**Instructions to follow**
Transcribe each record exactly, but omit pictures.

**Data supplied**

┏━━

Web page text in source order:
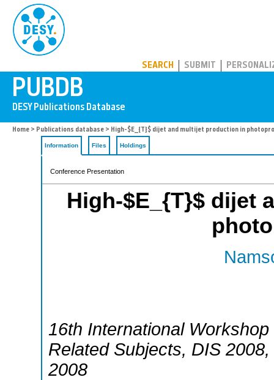
SEARCH SUBMIT
Home > Publications database > High-$E_{T}$ dijet and multijet production in
Information Files Holdings
Conference Presentation
High-$E_{T}$ dijet
16th International
Related Subjects, DIS 2008,
2008
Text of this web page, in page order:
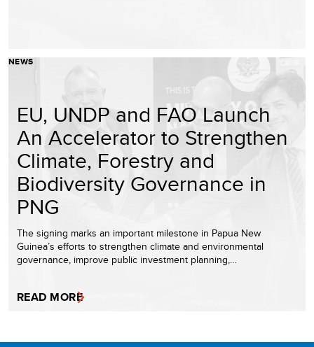
NEWS
EU, UNDP and FAO Launch
An Accelerator to Strengthen
Climate, Forestry and
Biodiversity Governance in
PNG
The signing marks an important milestone in Papua New
Guinea’s efforts to strengthen climate and environmental
governance, improve public investment planning,…
READ MORE
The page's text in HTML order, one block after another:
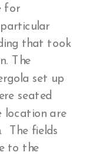
for
that took
The
set up
seated
location are
The fields
to the
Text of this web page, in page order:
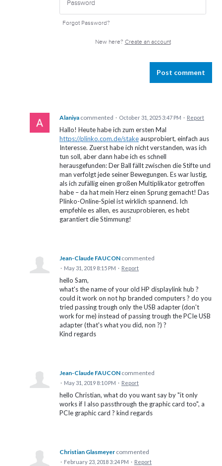
Forgot Password?
New here? Create an account
Post comment
Alaniya commented · October 31, 2025 3:47 PM · Report
Hallo! Heute habe ich zum ersten Mal
https://plinko.com.de/stakeausprobiert, einfach aus
Interesse. Zuerst habe ich nicht verstanden, was ich
tun soll, aber dann habe ich es schnell
herausgefunden: Der Ball fällt zwischen die Stifte und
man verfolgt jede seiner Bewegungen. Es war lustig,
als ich zufällig einen großen Multiplikator getroffen
habe – da hat mein Herz einen Sprung gemacht! Das
Plinko-Online-Spiel ist wirklich spannend. Ich
empfehle es allen, es auszuprobieren, es hebt
garantiert die Stimmung!
Jean-Claude FAUCON commented
· May 31, 2019 8:15 PM · Report
hello Sam,
what's the name of your old HP displaylink hub ?
could it work on not hp branded computers ? do you
tried passing trough only the USB adapter (don't
work for me) instead of passing trough the PCIe USB
adapter (that's what you did, non ?) ?
Kind regards
Jean-Claude FAUCON commented
· May 31, 2019 8:10 PM · Report
hello Christian, what do you want say by "it only
works if I also passthrough the graphic card too", a
PCIe graphic card ? kind regards
Christian Glasmeyer commented
· February 23, 2018 3:24 PM · Report
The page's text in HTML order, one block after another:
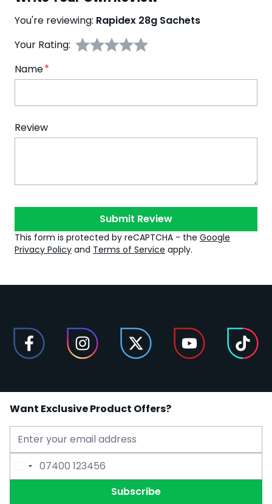
You're reviewing: Rapidex 28g Sachets
Your Rating:
Name
Review
Submit Review
This form is protected by reCAPTCHA - the Google
Privacy Policy and Terms of Service apply.
Want Exclusive Product Offers?
Email Address
Phone Number
Subscribe
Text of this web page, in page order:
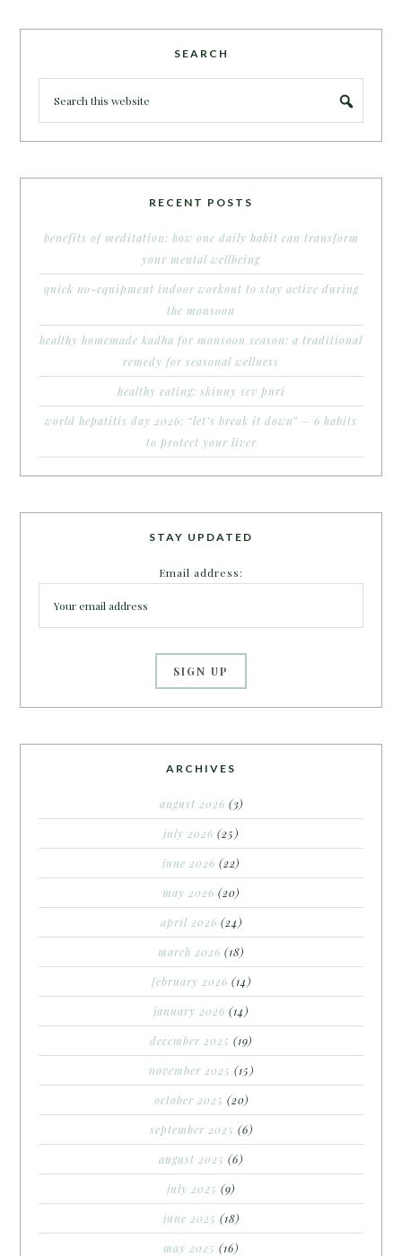
SEARCH
RECENT POSTS
benefits of meditation: how one daily habit can transform
your mental wellbeing
quick no-equipment indoor workout to stay active during
the monsoon
healthy homemade kadha for monsoon season: a traditional
remedy for seasonal wellness
healthy eating: skinny sev puri
world hepatitis day 2026: “let’s break it down” – 6 habits
to protect your liver
STAY UPDATED
Email address:
ARCHIVES
august 2026 (3)
july 2026 (25)
june 2026 (22)
may 2026 (20)
april 2026 (24)
march 2026 (18)
february 2026 (14)
january 2026 (14)
december 2025 (19)
november 2025 (15)
october 2025 (20)
september 2025 (6)
august 2025 (6)
july 2025 (9)
june 2025 (18)
may 2025 (16)
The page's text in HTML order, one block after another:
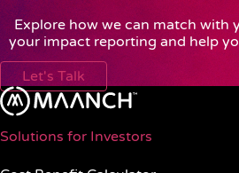
Explore how we can match with
your impact reporting and help
Let's Talk
Solutions for Investors
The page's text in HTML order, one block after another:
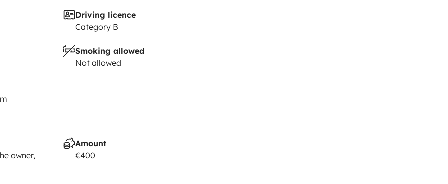
Driving licence
Category B
Smoking allowed
Not allowed
owner,
Amount
€400
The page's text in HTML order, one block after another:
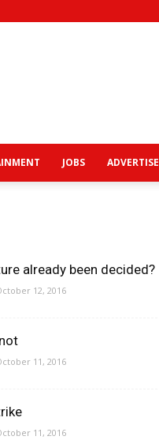
View
JOBS ADVERTISE
already been decided?
12, 2016
11, 2016
11, 2016
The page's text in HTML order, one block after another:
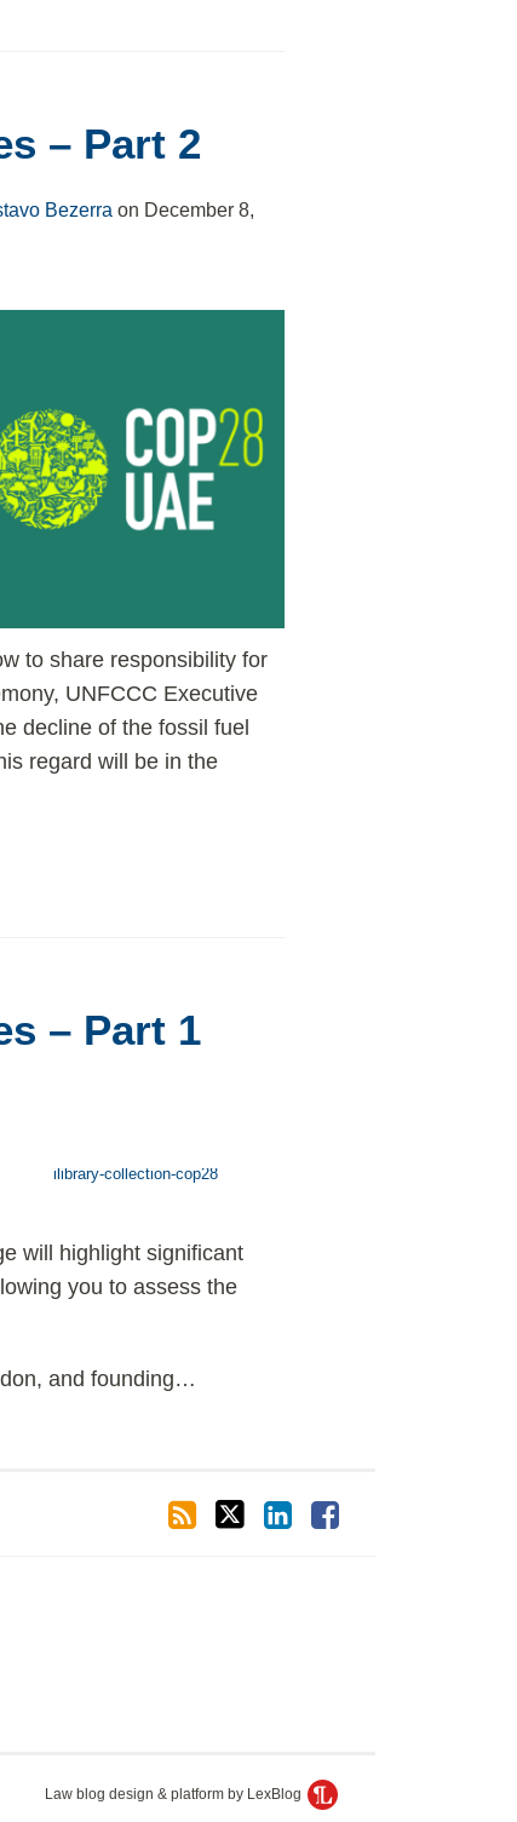
– Part 2
Bezerra on December 8,
to share responsibility for
UNFCCC Executive
decline of the fossil fuel
regard will be in the
– Part 1
will highlight significant
you to assess the
and founding…
Law blog design & platform by LexBlog
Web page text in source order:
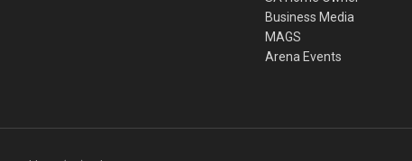
Business Media
MAGS
Arena Events

┗━━

**Answer to the problem**
Web page text in source order:
SEARCH SUBMIT
Home > Publications database > High-$E_{T}$ dijet and multijet production in
Information Files Holdings
Conference Presentation
High-$E_{T}$ dijet
16th International
Related Subjects, DIS 2008,
2008
Text of this web page, in page order:
NEWS
EU, UNDP and FAO Launch
An Accelerator to Strengthen
Climate, Forestry and
Biodiversity Governance in
PNG
The signing marks an important milestone in Papua New
Guinea’s efforts to strengthen climate and environmental
governance, improve public investment planning,…
READ MORE
The page's text in HTML order, one block after another:
for
that took
The
set up
seated
location are
The fields
to the
Text of this web page, in page order:
Forgot Password?
New here? Create an account
Post comment
Alaniya commented · October 31, 2025 3:47 PM · Report
Hallo! Heute habe ich zum ersten Mal
https://plinko.com.de/stakeausprobiert, einfach aus
Interesse. Zuerst habe ich nicht verstanden, was ich
tun soll, aber dann habe ich es schnell
herausgefunden: Der Ball fällt zwischen die Stifte und
man verfolgt jede seiner Bewegungen. Es war lustig,
als ich zufällig einen großen Multiplikator getroffen
habe – da hat mein Herz einen Sprung gemacht! Das
Plinko-Online-Spiel ist wirklich spannend. Ich
empfehle es allen, es auszuprobieren, es hebt
garantiert die Stimmung!
Jean-Claude FAUCON commented
· May 31, 2019 8:15 PM · Report
hello Sam,
what's the name of your old HP displaylink hub ?
could it work on not hp branded computers ? do you
tried passing trough only the USB adapter (don't
work for me) instead of passing trough the PCIe USB
adapter (that's what you did, non ?) ?
Kind regards
Jean-Claude FAUCON commented
· May 31, 2019 8:10 PM · Report
hello Christian, what do you want say by "it only
works if I also passthrough the graphic card too", a
PCIe graphic card ? kind regards
Christian Glasmeyer commented
· February 23, 2018 3:24 PM · Report
The page's text in HTML order, one block after another:
You're reviewing: Rapidex 28g Sachets
Your Rating:
Name
Review
Submit Review
This form is protected by reCAPTCHA - the Google
Privacy Policy and Terms of Service apply.
Want Exclusive Product Offers?
Email Address
Phone Number
Subscribe
Text of this web page, in page order:
SEARCH
RECENT POSTS
benefits of meditation: how one daily habit can transform
your mental wellbeing
quick no-equipment indoor workout to stay active during
the monsoon
healthy homemade kadha for monsoon season: a traditional
remedy for seasonal wellness
healthy eating: skinny sev puri
world hepatitis day 2026: “let’s break it down” – 6 habits
to protect your liver
STAY UPDATED
Email address:
ARCHIVES
august 2026 (3)
july 2026 (25)
june 2026 (22)
may 2026 (20)
april 2026 (24)
march 2026 (18)
february 2026 (14)
january 2026 (14)
december 2025 (19)
november 2025 (15)
october 2025 (20)
september 2025 (6)
august 2025 (6)
july 2025 (9)
june 2025 (18)
may 2025 (16)
The page's text in HTML order, one block after another:
Explore how we can match with
your impact reporting and help
Let's Talk
Solutions for Investors
The page's text in HTML order, one block after another:
Driving licence
Category B
Smoking allowed
Not allowed
owner,
Amount
€400
The page's text in HTML order, one block after another:
View
JOBS ADVERTISE
already been decided?
12, 2016
11, 2016
11, 2016
The page's text in HTML order, one block after another:
– Part 2
Bezerra on December 8,
to share responsibility for
UNFCCC Executive
decline of the fossil fuel
regard will be in the
– Part 1
will highlight significant
you to assess the
and founding…
Law blog design & platform by LexBlog
Web page text in source order:
Business Media
MAGS
Arena Events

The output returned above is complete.